→ Your instructions
Leaving out the pictures, return word for word the stretch of entries below from the line holding "static. For example, Amos" through the line holding "The server side: POA, Threads (158, 349)".

┌──

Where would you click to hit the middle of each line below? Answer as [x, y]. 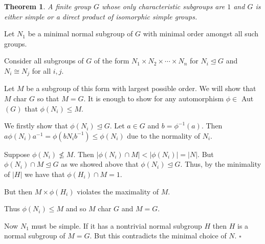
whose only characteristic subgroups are [163, 6]
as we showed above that [100, 164]
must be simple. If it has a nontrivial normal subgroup [117, 225]
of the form [112, 61]
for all [41, 70]
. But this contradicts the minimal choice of [158, 236]
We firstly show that [36, 126]
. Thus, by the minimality [221, 164]
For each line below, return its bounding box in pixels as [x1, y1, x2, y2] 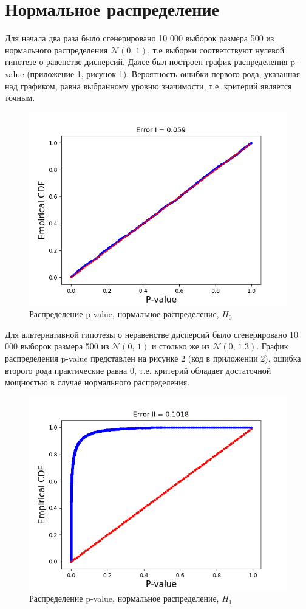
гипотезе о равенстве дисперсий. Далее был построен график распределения [5, 55, 288, 68]
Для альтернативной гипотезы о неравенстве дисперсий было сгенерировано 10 [5, 328, 299, 340]
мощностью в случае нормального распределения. [5, 376, 190, 388]
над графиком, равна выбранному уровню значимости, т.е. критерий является [5, 79, 292, 92]
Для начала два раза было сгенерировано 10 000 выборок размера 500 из [5, 32, 274, 44]
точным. [5, 91, 35, 104]
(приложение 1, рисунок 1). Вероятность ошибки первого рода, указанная [27, 67, 301, 80]
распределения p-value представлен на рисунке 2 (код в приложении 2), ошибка [5, 352, 301, 365]
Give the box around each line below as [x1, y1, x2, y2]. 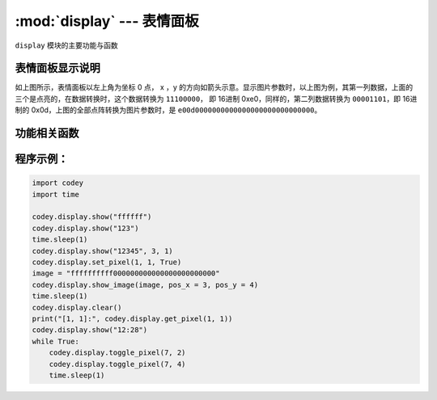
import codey [32, 179, 84, 187]
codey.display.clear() [32, 303, 122, 312]
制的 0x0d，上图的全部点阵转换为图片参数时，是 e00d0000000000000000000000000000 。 [15, 105, 322, 115]
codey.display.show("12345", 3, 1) [32, 246, 173, 255]
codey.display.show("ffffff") [32, 213, 152, 221]
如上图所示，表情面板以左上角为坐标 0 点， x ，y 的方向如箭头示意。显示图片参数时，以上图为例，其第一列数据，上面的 [15, 82, 414, 92]
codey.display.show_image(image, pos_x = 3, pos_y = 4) [32, 280, 259, 289]
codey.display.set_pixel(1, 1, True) [32, 257, 182, 267]
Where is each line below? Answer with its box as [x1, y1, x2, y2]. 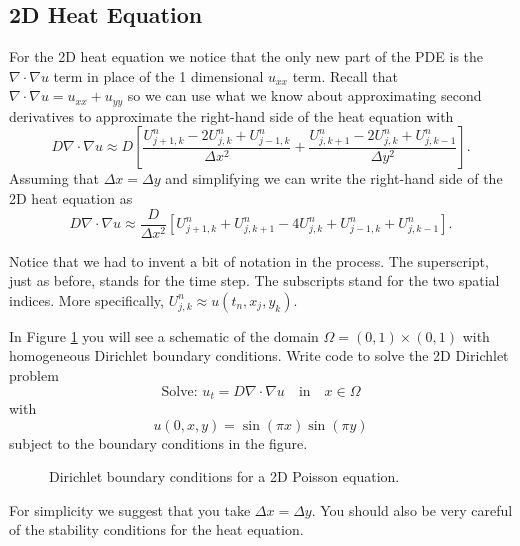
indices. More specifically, [9, 289, 164, 310]
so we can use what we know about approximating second [127, 85, 482, 106]
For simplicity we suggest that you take [9, 499, 251, 520]
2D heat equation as [9, 188, 133, 209]
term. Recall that [292, 65, 398, 86]
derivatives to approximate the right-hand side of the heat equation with [9, 105, 454, 126]
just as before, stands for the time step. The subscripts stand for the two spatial [9, 270, 500, 291]
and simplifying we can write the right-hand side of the [165, 168, 503, 189]
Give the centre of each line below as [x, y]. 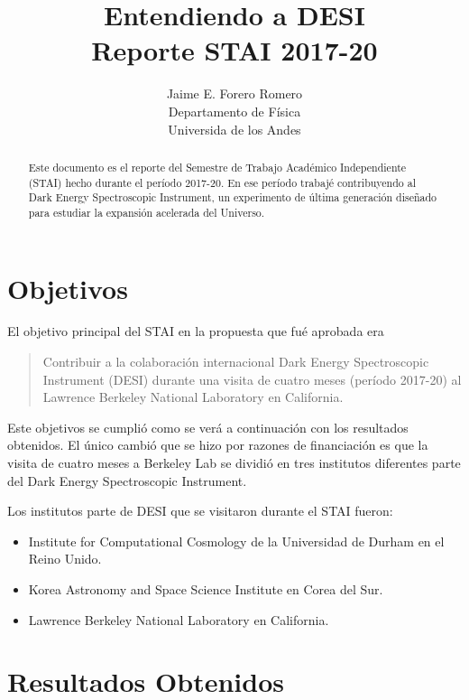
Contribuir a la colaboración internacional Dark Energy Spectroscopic [236, 362]
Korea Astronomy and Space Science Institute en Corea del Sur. [206, 588]
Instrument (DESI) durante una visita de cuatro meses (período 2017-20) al [252, 379]
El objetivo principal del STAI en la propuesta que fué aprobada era [196, 331]
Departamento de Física [234, 111]
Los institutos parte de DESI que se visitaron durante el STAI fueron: [200, 511]
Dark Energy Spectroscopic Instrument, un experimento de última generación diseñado [233, 197]
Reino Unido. [65, 559]
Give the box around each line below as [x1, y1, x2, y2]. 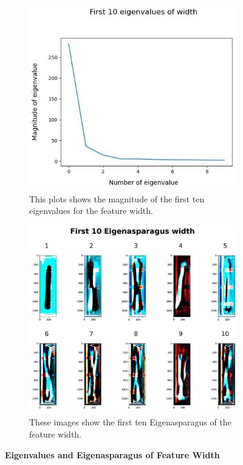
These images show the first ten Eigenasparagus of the [29, 416, 231, 428]
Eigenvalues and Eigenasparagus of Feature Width [5, 448, 220, 461]
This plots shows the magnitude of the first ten [29, 192, 205, 205]
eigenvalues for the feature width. [29, 204, 153, 217]
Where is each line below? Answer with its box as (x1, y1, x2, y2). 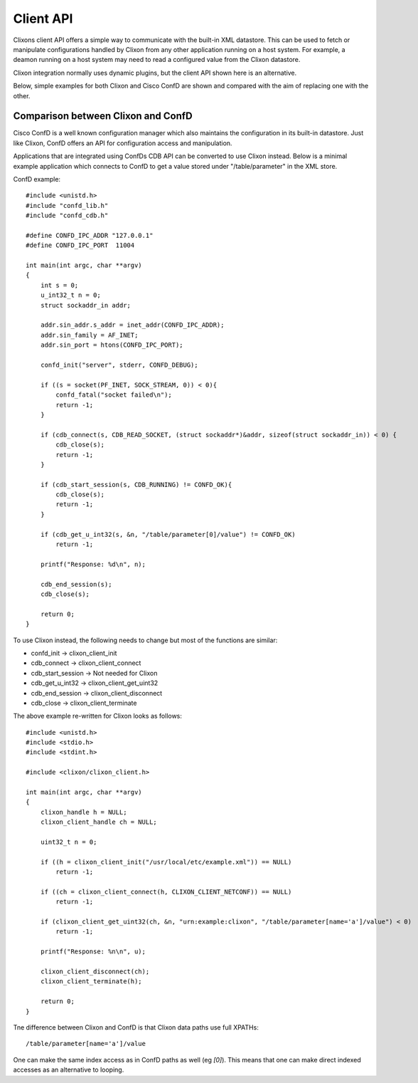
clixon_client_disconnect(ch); (40, 968, 150, 975)
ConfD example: (13, 174, 60, 183)
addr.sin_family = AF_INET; (40, 331, 139, 339)
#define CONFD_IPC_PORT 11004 (26, 241, 135, 249)
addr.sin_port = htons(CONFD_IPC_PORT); (40, 341, 184, 349)
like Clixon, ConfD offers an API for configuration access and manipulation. (13, 139, 232, 147)
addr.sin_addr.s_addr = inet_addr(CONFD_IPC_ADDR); (40, 321, 225, 329)
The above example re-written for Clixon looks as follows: (13, 712, 183, 721)
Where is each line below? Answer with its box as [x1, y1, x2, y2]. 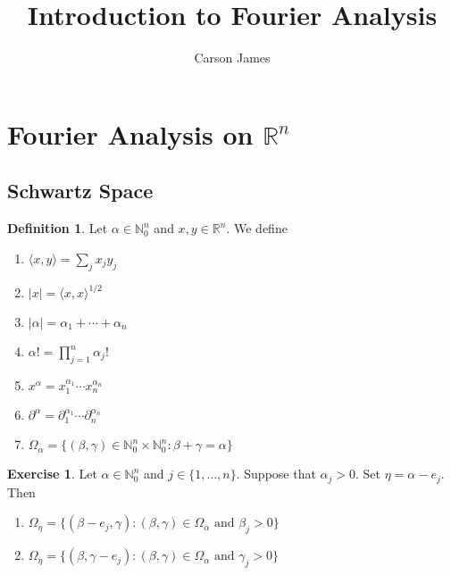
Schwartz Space [7, 177, 154, 204]
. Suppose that [236, 464, 316, 483]
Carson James [194, 48, 271, 67]
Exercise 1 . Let [7, 464, 97, 483]
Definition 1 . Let [7, 219, 108, 237]
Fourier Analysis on [7, 115, 254, 152]
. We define [226, 219, 288, 237]
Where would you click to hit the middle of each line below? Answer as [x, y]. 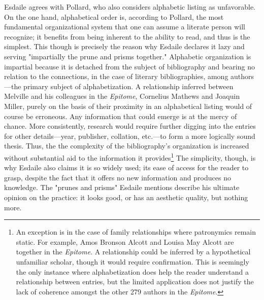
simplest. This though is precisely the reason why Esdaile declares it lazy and [124, 46]
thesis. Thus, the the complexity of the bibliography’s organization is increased [127, 146]
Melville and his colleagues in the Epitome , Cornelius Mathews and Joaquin [122, 96]
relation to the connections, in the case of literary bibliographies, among [116, 76]
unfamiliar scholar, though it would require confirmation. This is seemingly [133, 261]
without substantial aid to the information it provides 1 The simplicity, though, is [130, 157]
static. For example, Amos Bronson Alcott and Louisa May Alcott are [125, 241]
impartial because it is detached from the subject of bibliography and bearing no [129, 66]
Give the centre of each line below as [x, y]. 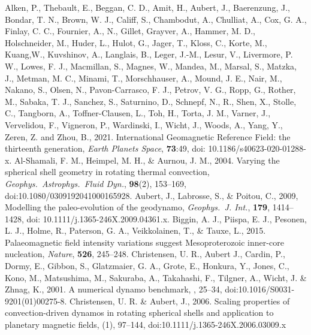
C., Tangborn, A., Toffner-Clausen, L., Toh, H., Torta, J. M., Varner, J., [138, 113]
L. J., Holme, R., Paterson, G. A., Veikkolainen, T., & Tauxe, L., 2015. [135, 230]
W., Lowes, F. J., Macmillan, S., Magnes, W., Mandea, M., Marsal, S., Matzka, [151, 66]
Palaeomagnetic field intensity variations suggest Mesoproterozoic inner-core [144, 242]
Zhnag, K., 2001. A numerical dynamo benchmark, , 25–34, [114, 289]
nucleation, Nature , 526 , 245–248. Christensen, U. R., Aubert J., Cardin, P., [145, 254]
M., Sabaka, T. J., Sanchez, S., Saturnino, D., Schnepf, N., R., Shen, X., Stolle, [151, 101]
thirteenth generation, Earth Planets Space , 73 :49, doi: [105, 148]
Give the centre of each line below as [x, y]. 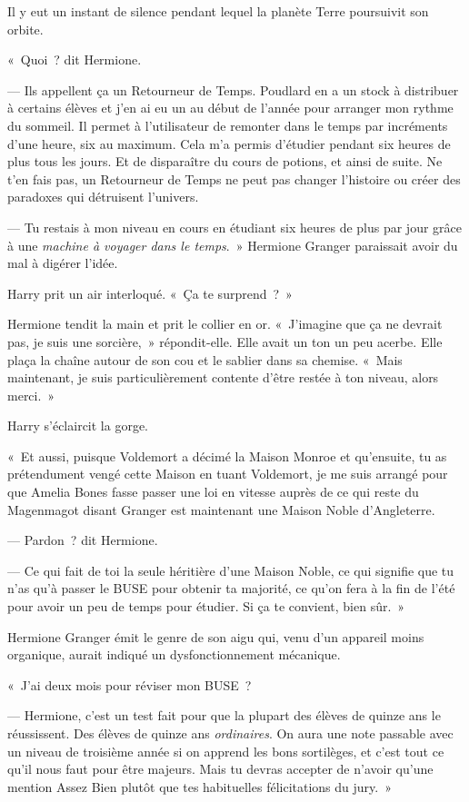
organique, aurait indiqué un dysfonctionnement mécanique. [174, 654]
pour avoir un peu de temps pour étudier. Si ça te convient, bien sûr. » [206, 606]
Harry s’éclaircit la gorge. [78, 426]
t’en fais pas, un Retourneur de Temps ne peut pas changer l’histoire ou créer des [234, 178]
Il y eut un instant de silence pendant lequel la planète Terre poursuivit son [218, 11]
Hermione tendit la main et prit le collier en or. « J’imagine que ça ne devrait [225, 324]
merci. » [31, 395]
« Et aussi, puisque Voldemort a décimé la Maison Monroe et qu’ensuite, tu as [227, 455]
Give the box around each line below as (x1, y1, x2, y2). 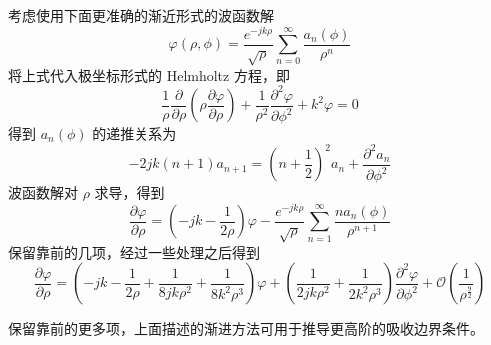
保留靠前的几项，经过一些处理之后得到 (8, 241, 260, 262)
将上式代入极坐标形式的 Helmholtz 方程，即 (8, 64, 290, 85)
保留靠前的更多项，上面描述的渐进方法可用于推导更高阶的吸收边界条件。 (8, 318, 484, 339)
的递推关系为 (92, 123, 177, 143)
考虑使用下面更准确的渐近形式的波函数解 (8, 5, 274, 25)
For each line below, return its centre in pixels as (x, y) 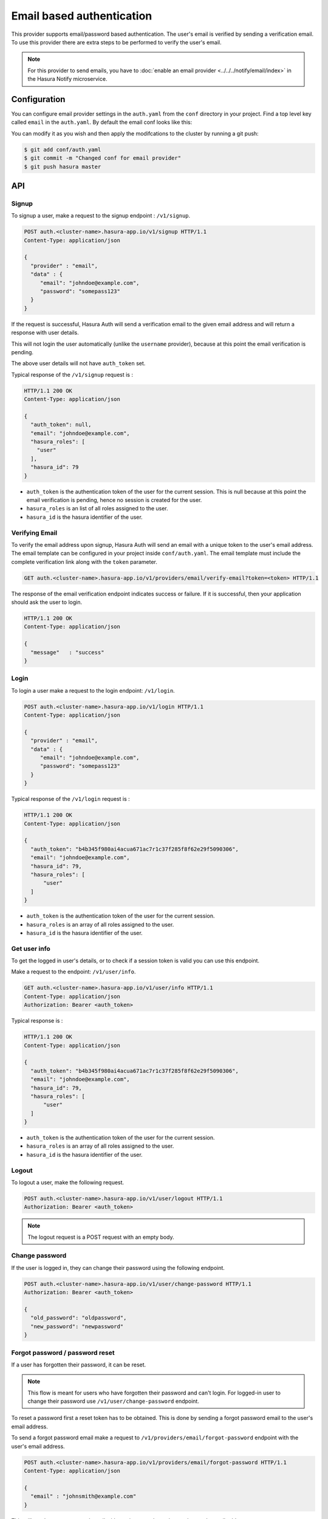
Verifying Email (34, 533)
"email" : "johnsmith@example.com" (84, 1497)
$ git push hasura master (63, 166)
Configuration (38, 99)
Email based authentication (82, 16)
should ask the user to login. (46, 602)
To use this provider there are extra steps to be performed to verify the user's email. (116, 42)
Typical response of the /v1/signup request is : (72, 374)
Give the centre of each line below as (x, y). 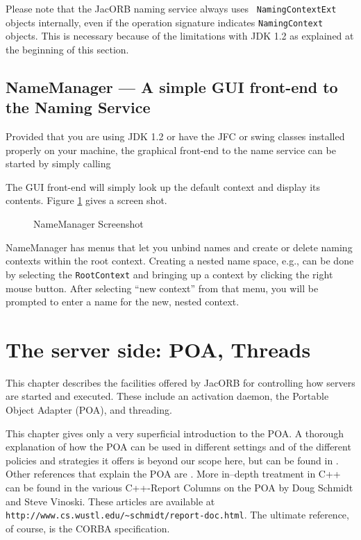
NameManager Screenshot (89, 224)
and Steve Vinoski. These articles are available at (110, 501)
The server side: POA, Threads (158, 349)
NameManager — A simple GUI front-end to (172, 86)
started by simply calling (58, 163)
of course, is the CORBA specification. (88, 528)
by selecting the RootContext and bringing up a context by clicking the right (169, 274)
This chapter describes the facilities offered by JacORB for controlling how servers (180, 382)
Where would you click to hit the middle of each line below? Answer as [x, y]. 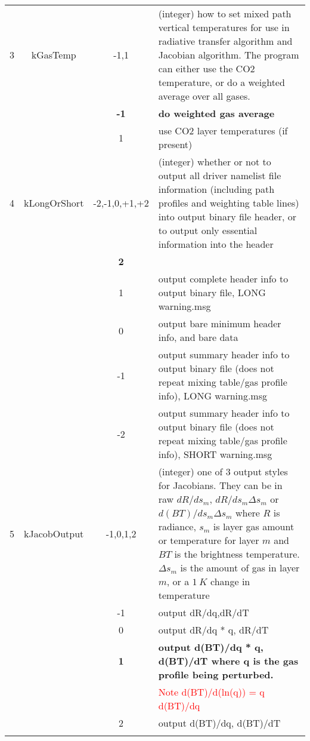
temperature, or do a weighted [221, 82]
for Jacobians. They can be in [220, 485]
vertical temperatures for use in [224, 27]
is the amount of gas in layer [240, 568]
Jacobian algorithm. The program [229, 55]
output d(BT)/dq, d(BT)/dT [219, 723]
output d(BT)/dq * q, [211, 647]
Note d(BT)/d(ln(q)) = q [211, 692]

└──

→ Answer below
static. For example, Amos Bronson Alcott and Louisa May Alcott are [125, 241]
impartial because it is detached from the subject of bibliography and bearing no [129, 66]
Give the centre of each line below as [x, y]. 
C., Tangborn, A., Toffner-Clausen, L., Toh, H., Torta, J. M., Varner, J., [138, 113]
L. J., Holme, R., Paterson, G. A., Veikkolainen, T., & Tauxe, L., 2015. [135, 230]
W., Lowes, F. J., Macmillan, S., Magnes, W., Mandea, M., Marsal, S., Matzka, [151, 66]
Palaeomagnetic field intensity variations suggest Mesoproterozoic inner-core [144, 242]
Zhnag, K., 2001. A numerical dynamo benchmark, , 25–34, [114, 289]
nucleation, Nature , 526 , 245–248. Christensen, U. R., Aubert J., Cardin, P., [145, 254]
M., Sabaka, T. J., Sanchez, S., Saturnino, D., Schnepf, N., R., Shen, X., Stolle, [151, 101]
thirteenth generation, Earth Planets Space , 73 :49, doi: [105, 148]
Give the centre of each line below as [x, y]. 
organique, aurait indiqué un dysfonctionnement mécanique. [174, 654]
pour avoir un peu de temps pour étudier. Si ça te convient, bien sûr. » [206, 606]
Harry s’éclaircit la gorge. [78, 426]
t’en fais pas, un Retourneur de Temps ne peut pas changer l’histoire ou créer des [234, 178]
Il y eut un instant de silence pendant lequel la planète Terre poursuivit son [218, 11]
Hermione tendit la main et prit le collier en or. « J’imagine que ça ne devrait [225, 324]
merci. » [31, 395]
« Et aussi, puisque Voldemort a décimé la Maison Monroe et qu’ensuite, tu as [227, 455]
Give the box around each line below as (x1, y1, x2, y2). 
保留靠前的几项，经过一些处理之后得到 (8, 241, 260, 262)
将上式代入极坐标形式的 Helmholtz 方程，即 (8, 64, 290, 85)
保留靠前的更多项，上面描述的渐进方法可用于推导更高阶的吸收边界条件。 (8, 318, 484, 339)
的递推关系为 (92, 123, 177, 143)
考虑使用下面更准确的渐近形式的波函数解 (8, 5, 274, 25)
For each line below, return its centre in pixels as (x, y) 
Verifying Email (34, 533)
"email" : "johnsmith@example.com" (84, 1497)
$ git push hasura master (63, 166)
Configuration (38, 99)
Email based authentication (82, 16)
should ask the user to login. (46, 602)
To use this provider there are extra steps to be performed to verify the user's email. (116, 42)
Typical response of the /v1/signup request is : (72, 374)
Give the centre of each line below as (x, y). 
NameManager Screenshot (89, 224)
and Steve Vinoski. These articles are available at (110, 501)
The server side: POA, Threads (158, 349)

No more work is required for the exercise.